We will also use (without proof) a theorem called the continuous mapping theorem, which says that, for a continous function $f(\cdot)$, then

\[ f\left(\meann {\xv}_n\right) \rightarrow f(\overline{\mu}). \]

Note that the preceding statment is different than saying

\[ \meann f\left( {\xv}_n \right) \rightarrow \expect{f\left( {\xv}_n \right)}, \]

which may also be true, but which applies the LLN to the random variables $f\left( {\xv}_n \right)$.

The central limit theorem for vectors

We might hope that we can apply the CLT componentwise just as we did for the LLN, but we are not so lucky.

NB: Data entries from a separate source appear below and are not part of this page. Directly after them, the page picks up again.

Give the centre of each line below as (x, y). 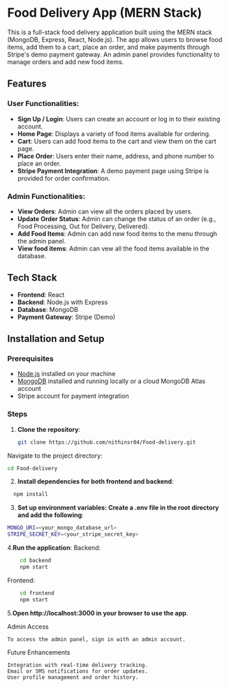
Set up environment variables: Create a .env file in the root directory (118, 508)
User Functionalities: (43, 104)
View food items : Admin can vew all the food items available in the (113, 248)
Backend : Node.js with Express (62, 302)
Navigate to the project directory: (55, 456)
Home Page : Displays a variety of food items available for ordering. (114, 133)
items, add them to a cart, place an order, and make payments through (109, 47)
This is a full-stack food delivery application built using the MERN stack (110, 32)

It is true that, assuming (as before) that $\meann \v_{np} \rightarrow \overline{v}_p$ for each $p$, that

\[ \sqrt{N} (\overline{{\xv}}_p - \overline{\mu}_p) \rightarrow \gauss{0, \overline{v}_p}. \]

However, this does not tell us about the joint behavior of the random variables. For the CLT, we have to consider the behavior of the whole vector. In particular, write

\[ \Sigmam_n := \cov{{\xv}_n} \]

and assume that

\[ \meann \Sigmam_n \rightarrow \overline{\Sigmam} \]

for each entry of the matrix, where $\overline{\Sigmam}$ is element-wise finite. (Note that this requires the average of each entry of the diagonal to to converge!) Then

\[ \frac{1}{\sqrt{N}} \left( \sumn {\xv}_n - \expect{{\xv}_n} \right) \rightarrow {\zv} \quad\textrm{ where } {\zv} \sim \gauss{\zerov, \overline{\Sigmam}}. \]

Finally, we note (again without proof) that the continuous mapping theorem applies to the CLT as well. That is, if $f(\cdot)$ is continuous, then

\[ f\left( \frac{1}{\sqrt{N}} \left( \sumn {\xv}_n - \expect{{\xv}_n} \right) \right) \rightarrow f\left( {\zv} \right). \]

Examples of different joint behavior with the same marginal behavior

Here’s a simple example that illustrates the problem. Consider two settings, based on IID standard normal scalar variables ${u}_n$ and ${v}_n$.

Setting one

Take

\[{\xv}_n = \begin{pmatrix} {u}_n\\ {v}_n \end{pmatrix}. \]

We know that $\frac{1}{\sqrt{N}} {\xv}_n$ is exactly multivariate normal with mean $\zerov$ and covariance matrix $\id{}$ for all $N$. So, a fortiori,

\[ \frac{1}{\sqrt{N}} \sumn {\xv}_n \rightarrow \gauss{\zerov, \id{}}. \]

Setting two

Take

\[{\yv}_n = \begin{pmatrix} {u}_n\\ {u}_n \end{pmatrix}. \]

We know that $\frac{1}{\sqrt{N}} {\yv}_n$ is exactly multivariate normal with mean $\zerov$ and covariance matrix $\onev \onev^\trans$ for all $N$.
So, a fortiori,

\[ \frac{1}{\sqrt{N}} \sumn {\yv}_n \rightarrow \gauss{\zerov, \onev \onev^\trans}. \]

For both ${\xv}$ and ${\yv}$, each component converges to a standard normal random variable. But for ${\xv}$ the two components were independent, and for ${\yv}$ they were perfectly dependent. The behavior of the marginals cannot tell you about the joint behavior.